Yea as ahmadss describe above, web3 and discord is as close as you can get to this experience.

A good friend had a really cool way of describing the evolution from web1(aol / dialup era) -> web3

Web 1 was unmitigated chaos, lots of creativity, lots of experimentation, lots of illegal activity, not a lot of money being made

Web 2 was ordered chaos, lots of money being made everywhere, not a ton of creativity but lots of business value creation

Web 3 is the best of both worlds (and some of the worsts). Lots of creativity, boundless energy, lots of value but also lots of fraud.


Is it the best of both worlds only because there is money being made?


this describes the web3 + discord scene accurately today, but instead of Visual Basic, kids today are using Replit.


A more interesting bit of AOL era ephemera was that we used away messages as people use Twitter today. In the AOL client you could set a short message (just a few hundred characters) as an away message that others would see if they had you in their contacts. People started to constantly set themselves 'away' with messages about what they were up to, how they were feeling, etc.

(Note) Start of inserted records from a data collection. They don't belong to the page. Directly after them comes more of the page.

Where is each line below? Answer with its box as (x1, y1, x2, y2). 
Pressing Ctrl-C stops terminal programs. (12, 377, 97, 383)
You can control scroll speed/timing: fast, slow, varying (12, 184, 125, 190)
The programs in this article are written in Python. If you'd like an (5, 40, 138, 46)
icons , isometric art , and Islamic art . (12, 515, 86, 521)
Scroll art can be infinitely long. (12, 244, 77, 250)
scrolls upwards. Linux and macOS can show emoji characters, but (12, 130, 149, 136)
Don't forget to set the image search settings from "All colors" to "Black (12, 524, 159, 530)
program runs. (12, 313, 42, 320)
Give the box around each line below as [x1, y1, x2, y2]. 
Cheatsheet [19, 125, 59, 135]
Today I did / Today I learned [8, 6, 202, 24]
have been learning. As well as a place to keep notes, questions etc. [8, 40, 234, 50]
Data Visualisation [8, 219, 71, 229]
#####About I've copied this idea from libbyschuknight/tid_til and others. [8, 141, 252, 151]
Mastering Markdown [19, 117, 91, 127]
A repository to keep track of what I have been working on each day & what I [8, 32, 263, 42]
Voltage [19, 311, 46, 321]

I'm sure this likely influenced Jack Dorsey and the other early folks at Twitter since they were growing up and using AOL at the same time.


Always had to find that perfect lyric to convey the message. What a time.

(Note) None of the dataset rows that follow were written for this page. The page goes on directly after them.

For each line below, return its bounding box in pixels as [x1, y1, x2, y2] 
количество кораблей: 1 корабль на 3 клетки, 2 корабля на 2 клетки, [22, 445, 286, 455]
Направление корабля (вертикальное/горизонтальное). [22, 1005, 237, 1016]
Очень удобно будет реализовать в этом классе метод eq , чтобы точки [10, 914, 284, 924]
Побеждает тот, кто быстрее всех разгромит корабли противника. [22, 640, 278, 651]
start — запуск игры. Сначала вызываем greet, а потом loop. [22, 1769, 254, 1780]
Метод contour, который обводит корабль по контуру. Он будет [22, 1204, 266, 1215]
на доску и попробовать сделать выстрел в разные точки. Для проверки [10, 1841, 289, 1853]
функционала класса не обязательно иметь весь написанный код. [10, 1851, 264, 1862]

This whole thread (including your username) is a warm nostalgia bomb.

Gonna have to go download some ZZT files now. I’ve heard there’s somewhat of a community around it again.


More like finger from Unix.


My friend once (23 years ago) sent a wall at a local community college and had a Unix admin angrily stare at him through the classroom window. I distinctly remember him saying “if they didn’t want me to do that they shouldn’t run walld” and I couldn’t disagree lol


Good to see an article around this era of "hacking" (writing punters in VB). I haven't seen too much about it and I'd love to know if there are others.

My fondest recollection was that there was a Pokemon battling type game (Pokemon Platinum, I think?) where you could battle Pokemon over chat. The creator had hard-coded his AOL username into the binary to unlock a bunch of moves and skills. We figured out you could load the binary into a hex editing app and change the screen name - only problem was, it had to be the same length as the creator's: 9 characters. So made a new screen name, the one that stuck with me for the next 10-15 years, so I could unlock some pointless features in an AOL program. But it introduced me to Visual Basic, hex editing, and generally being interested in tinkering with computers and software.


Those literally got me started programming back in the day. The developers name was GerbilFan, I believe. There was a few different versions of the Pokemon battler app - some of them were Gym-editions (meant to be used by friends of theirs I guess?) that, if I'm remembering correctly, let their team have powerful Pokemon guaranteed. I actually learned how gradients work because of the gym-themed background gradients in the program (blueish for water, redish for fire, etc).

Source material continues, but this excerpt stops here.